** DATA EXTRACTS follows **
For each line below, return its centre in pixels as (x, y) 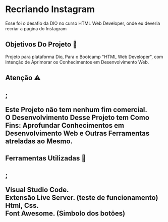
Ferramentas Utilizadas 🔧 (46, 158)
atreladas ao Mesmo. (39, 141)
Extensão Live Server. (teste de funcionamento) (82, 198)
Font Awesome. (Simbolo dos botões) (65, 214)
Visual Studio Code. (37, 190)
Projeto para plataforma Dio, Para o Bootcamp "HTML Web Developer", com (84, 57)
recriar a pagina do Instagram (36, 28)
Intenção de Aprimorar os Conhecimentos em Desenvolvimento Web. (77, 62)
** End of DATA EXTRACTS **
» **EXERCISE DIRECTIONS**:
Nothing but the lines from the one holding "Visual Studio Code. (37, 190)" through the end of the listing above should appear, each exactly as given.

» **RESPONSE BOX**:
Visual Studio Code. (37, 190)
Projeto para plataforma Dio, Para o Bootcamp "HTML Web Developer", com (84, 57)
recriar a pagina do Instagram (36, 28)
Intenção de Aprimorar os Conhecimentos em Desenvolvimento Web. (77, 62)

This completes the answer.